彼女がそう告げるとキョウガは薄い笑みを浮かべて小さく頷くと窓の外の視界が白からグレーになっていく。唯一通していた海陽の光が遮られたのは何もこの雪のせいではない。恐らく研究所の格納庫内に入ったのだろう。薄暗くなると同時に船内の揺れが収まったことが何よりの証拠である。

 船内のベルト着用義務が解かれるとキョウガは安全ベルトを外して襟を正してから添乗員に微笑んだ。


「無事送ってもらい感謝する。ああ、これは決して今の揺れに対する皮肉ではない」


「承知しております。機長も副宰相の御言葉を聞けば大変名誉に思われることでしょう」


「……しかしこの分だと当分はヴェーエス星(ここ)から出れそうにないな」


「天候次第になりますが……恐らく数日は」


申し訳なさの籠ったような表情を浮かべる添乗員にキョウガは「構わんよ」と告げてから立ち上がると同じく立ち上がって頭を下げる添乗員を横切って乗降口に向かう。

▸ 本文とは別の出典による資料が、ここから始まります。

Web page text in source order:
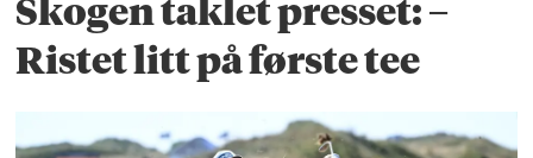
Skogen taklet presset: –
Ristet litt på første tee

 帝国政府専用機の外はまるで剥き出しの工場だった。それは政府の要人を迎えるに相応しいとは思えない場所である。しかしそれも仕方がない事だ。この過酷なヴェーエス星は大気を持ちながらも屋外に出る機会は年に数日しかない。その環境から点在するカプセルタウンには研究施設と最低限の居住施設しか存在しないのだを。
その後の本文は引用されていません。